ABOUT THIS EXERCISE
The data below is to be transcribed word for word; pictures are to be excluded.

GIVEN RECORDS
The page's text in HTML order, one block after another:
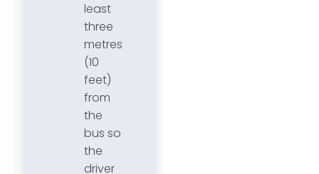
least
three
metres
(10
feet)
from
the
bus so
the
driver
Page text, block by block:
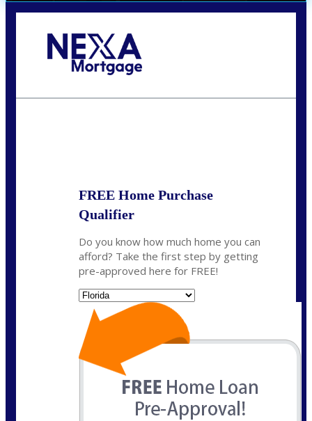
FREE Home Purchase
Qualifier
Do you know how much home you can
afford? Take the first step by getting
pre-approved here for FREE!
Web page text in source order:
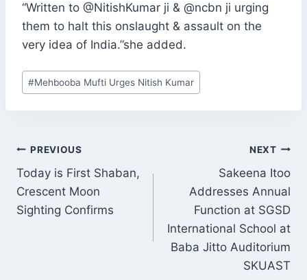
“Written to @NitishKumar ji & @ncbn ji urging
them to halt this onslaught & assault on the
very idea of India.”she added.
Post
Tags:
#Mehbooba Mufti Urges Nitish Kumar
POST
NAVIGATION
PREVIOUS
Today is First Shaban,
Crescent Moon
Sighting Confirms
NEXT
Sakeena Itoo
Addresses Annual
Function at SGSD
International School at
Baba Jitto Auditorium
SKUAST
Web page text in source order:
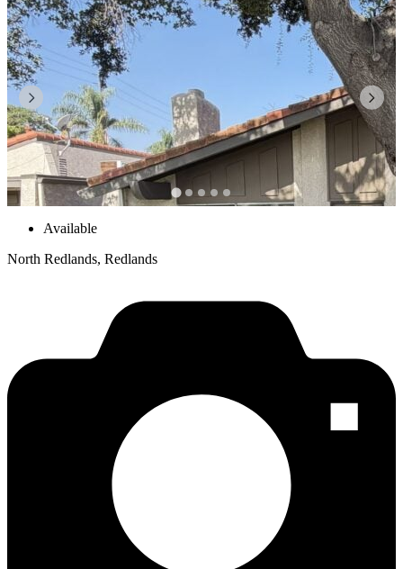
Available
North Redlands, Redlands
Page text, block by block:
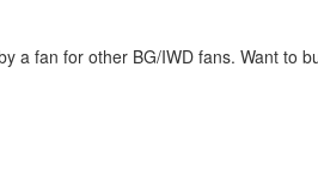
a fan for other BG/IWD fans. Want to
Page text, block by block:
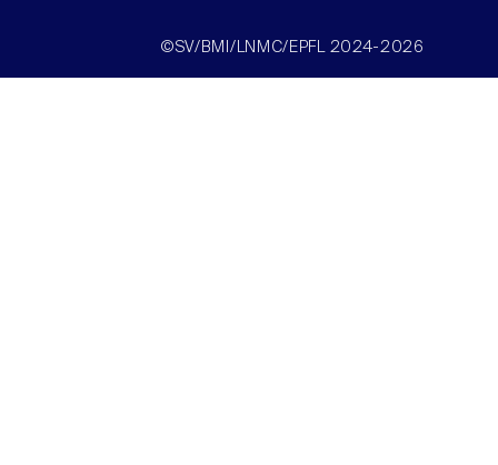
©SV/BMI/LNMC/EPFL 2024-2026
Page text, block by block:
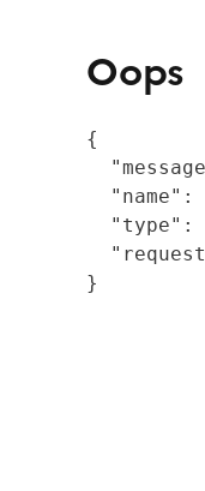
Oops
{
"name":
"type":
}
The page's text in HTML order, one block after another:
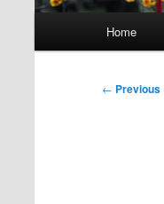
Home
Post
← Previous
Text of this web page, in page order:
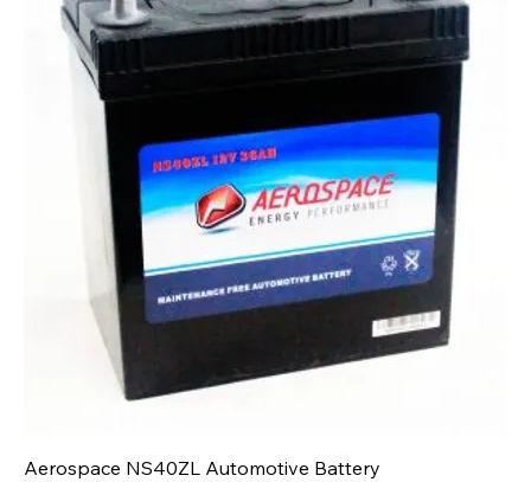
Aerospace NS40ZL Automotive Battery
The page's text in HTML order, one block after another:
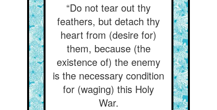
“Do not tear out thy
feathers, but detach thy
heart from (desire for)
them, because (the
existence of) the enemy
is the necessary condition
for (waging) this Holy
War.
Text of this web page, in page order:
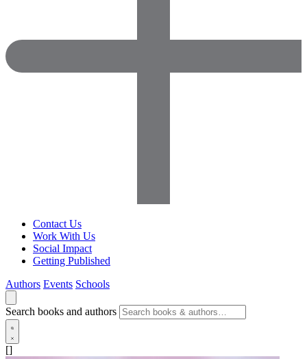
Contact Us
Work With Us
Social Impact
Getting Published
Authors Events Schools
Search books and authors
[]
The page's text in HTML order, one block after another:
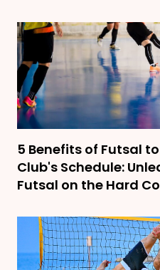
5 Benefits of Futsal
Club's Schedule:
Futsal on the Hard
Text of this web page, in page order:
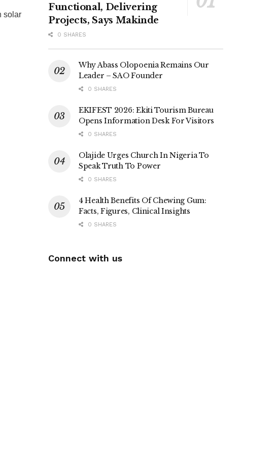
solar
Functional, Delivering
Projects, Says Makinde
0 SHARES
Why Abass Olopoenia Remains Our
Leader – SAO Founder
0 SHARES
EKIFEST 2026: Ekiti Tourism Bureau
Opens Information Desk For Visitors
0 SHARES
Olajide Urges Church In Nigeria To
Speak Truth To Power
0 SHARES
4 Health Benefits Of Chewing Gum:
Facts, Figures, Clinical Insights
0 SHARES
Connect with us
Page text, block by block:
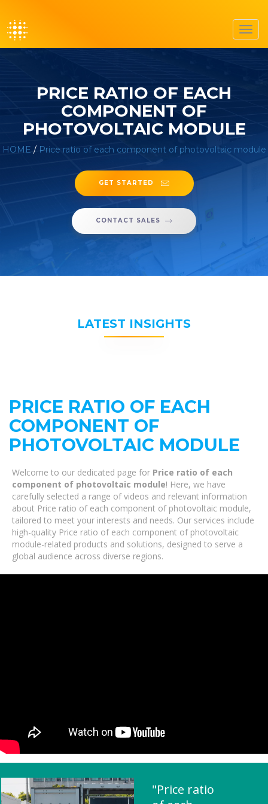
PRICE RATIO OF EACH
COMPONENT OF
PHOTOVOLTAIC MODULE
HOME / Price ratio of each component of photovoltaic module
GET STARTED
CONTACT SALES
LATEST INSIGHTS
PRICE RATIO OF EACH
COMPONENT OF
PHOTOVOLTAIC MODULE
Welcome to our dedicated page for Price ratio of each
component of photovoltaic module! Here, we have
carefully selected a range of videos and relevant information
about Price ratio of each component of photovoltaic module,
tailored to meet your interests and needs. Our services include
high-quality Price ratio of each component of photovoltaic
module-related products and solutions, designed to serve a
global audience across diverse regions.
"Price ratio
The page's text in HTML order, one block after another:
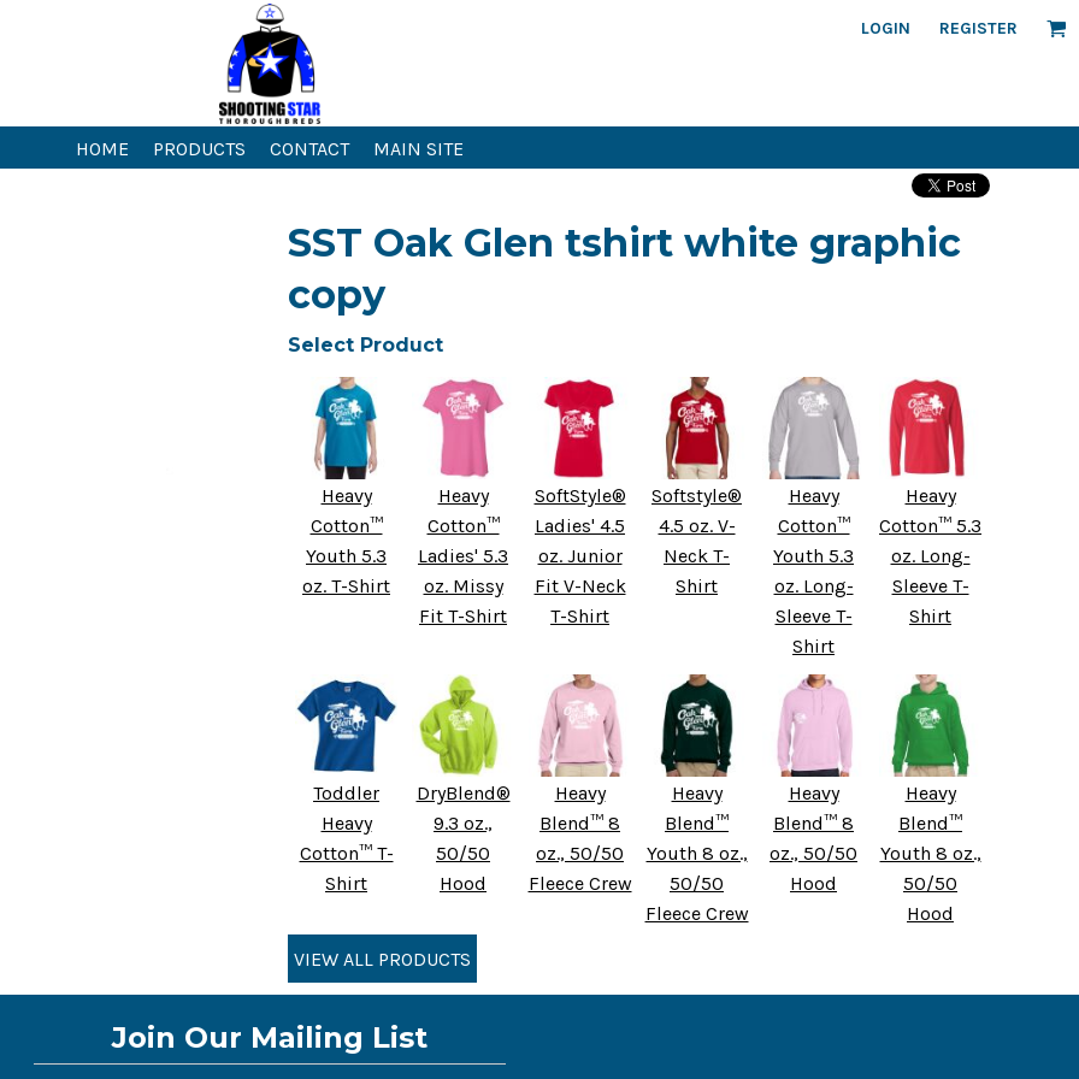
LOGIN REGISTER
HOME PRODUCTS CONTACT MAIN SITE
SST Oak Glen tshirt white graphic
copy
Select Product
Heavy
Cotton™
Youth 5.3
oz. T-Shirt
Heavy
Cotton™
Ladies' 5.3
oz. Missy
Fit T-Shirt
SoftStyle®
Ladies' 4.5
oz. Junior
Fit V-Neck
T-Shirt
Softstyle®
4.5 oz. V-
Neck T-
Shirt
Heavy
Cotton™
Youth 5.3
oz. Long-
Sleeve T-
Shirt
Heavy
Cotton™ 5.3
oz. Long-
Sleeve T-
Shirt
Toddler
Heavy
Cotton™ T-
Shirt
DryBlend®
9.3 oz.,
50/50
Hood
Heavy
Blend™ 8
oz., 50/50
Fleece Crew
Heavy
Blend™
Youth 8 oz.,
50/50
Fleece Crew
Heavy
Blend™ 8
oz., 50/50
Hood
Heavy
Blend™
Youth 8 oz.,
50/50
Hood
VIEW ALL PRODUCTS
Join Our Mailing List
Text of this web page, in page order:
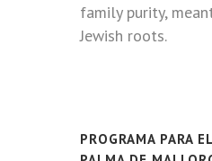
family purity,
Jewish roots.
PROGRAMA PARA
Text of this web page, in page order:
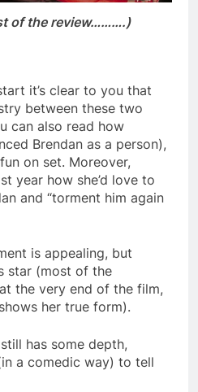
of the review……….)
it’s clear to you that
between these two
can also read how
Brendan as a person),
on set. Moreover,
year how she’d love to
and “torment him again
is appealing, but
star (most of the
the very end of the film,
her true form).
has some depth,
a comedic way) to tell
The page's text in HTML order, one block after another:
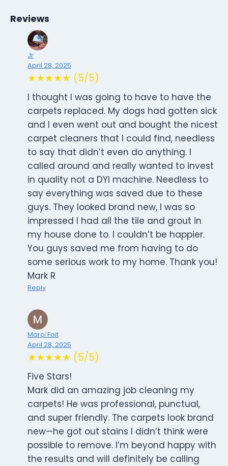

EXERCISE RESPONSE
The page's text in HTML order, one block after another:
least
three
metres
(10
feet)
from
the
bus so
the
driver
Page text, block by block:
FREE Home Purchase
Qualifier
Do you know how much home you can
afford? Take the first step by getting
pre-approved here for FREE!
Web page text in source order:
“Written to @NitishKumar ji & @ncbn ji urging
them to halt this onslaught & assault on the
very idea of India.”she added.
Post
Tags:
#Mehbooba Mufti Urges Nitish Kumar
POST
NAVIGATION
PREVIOUS
Today is First Shaban,
Crescent Moon
Sighting Confirms
NEXT
Sakeena Itoo
Addresses Annual
Function at SGSD
International School at
Baba Jitto Auditorium
SKUAST
Web page text in source order:
Available
North Redlands, Redlands
Page text, block by block:
a fan for other BG/IWD fans. Want to
Page text, block by block:
©SV/BMI/LNMC/EPFL 2024-2026
Page text, block by block:
Oops
{
"name":
"type":
}
The page's text in HTML order, one block after another:
Home
Post
← Previous
Text of this web page, in page order:
Aerospace NS40ZL Automotive Battery
The page's text in HTML order, one block after another:
“Do not tear out thy
feathers, but detach thy
heart from (desire for)
them, because (the
existence of) the enemy
is the necessary condition
for (waging) this Holy
War.
Text of this web page, in page order:
Contact Us
Work With Us
Social Impact
Getting Published
Authors Events Schools
Search books and authors
[]
The page's text in HTML order, one block after another:
5 Benefits of Futsal
Club's Schedule:
Futsal on the Hard
Text of this web page, in page order:
solar
Functional, Delivering
Projects, Says Makinde
0 SHARES
Why Abass Olopoenia Remains Our
Leader – SAO Founder
0 SHARES
EKIFEST 2026: Ekiti Tourism Bureau
Opens Information Desk For Visitors
0 SHARES
Olajide Urges Church In Nigeria To
Speak Truth To Power
0 SHARES
4 Health Benefits Of Chewing Gum:
Facts, Figures, Clinical Insights
0 SHARES
Connect with us
Page text, block by block:
PRICE RATIO OF EACH
COMPONENT OF
PHOTOVOLTAIC MODULE
HOME / Price ratio of each component of photovoltaic module
GET STARTED
CONTACT SALES
LATEST INSIGHTS
PRICE RATIO OF EACH
COMPONENT OF
PHOTOVOLTAIC MODULE
Welcome to our dedicated page for Price ratio of each
component of photovoltaic module! Here, we have
carefully selected a range of videos and relevant information
about Price ratio of each component of photovoltaic module,
tailored to meet your interests and needs. Our services include
high-quality Price ratio of each component of photovoltaic
module-related products and solutions, designed to serve a
global audience across diverse regions.
"Price ratio
The page's text in HTML order, one block after another:
LOGIN REGISTER
HOME PRODUCTS CONTACT MAIN SITE
SST Oak Glen tshirt white graphic
copy
Select Product
Heavy
Cotton™
Youth 5.3
oz. T-Shirt
Heavy
Cotton™
Ladies' 5.3
oz. Missy
Fit T-Shirt
SoftStyle®
Ladies' 4.5
oz. Junior
Fit V-Neck
T-Shirt
Softstyle®
4.5 oz. V-
Neck T-
Shirt
Heavy
Cotton™
Youth 5.3
oz. Long-
Sleeve T-
Shirt
Heavy
Cotton™ 5.3
oz. Long-
Sleeve T-
Shirt
Toddler
Heavy
Cotton™ T-
Shirt
DryBlend®
9.3 oz.,
50/50
Hood
Heavy
Blend™ 8
oz., 50/50
Fleece Crew
Heavy
Blend™
Youth 8 oz.,
50/50
Fleece Crew
Heavy
Blend™ 8
oz., 50/50
Hood
Heavy
Blend™
Youth 8 oz.,
50/50
Hood
VIEW ALL PRODUCTS
Join Our Mailing List
Text of this web page, in page order:
family purity,
Jewish roots.
PROGRAMA PARA
Text of this web page, in page order:
of the review……….)
it’s clear to you that
between these two
can also read how
Brendan as a person),
on set. Moreover,
year how she’d love to
and “torment him again
is appealing, but
star (most of the
the very end of the film,
her true form).
has some depth,
a comedic way) to tell
The page's text in HTML order, one block after another:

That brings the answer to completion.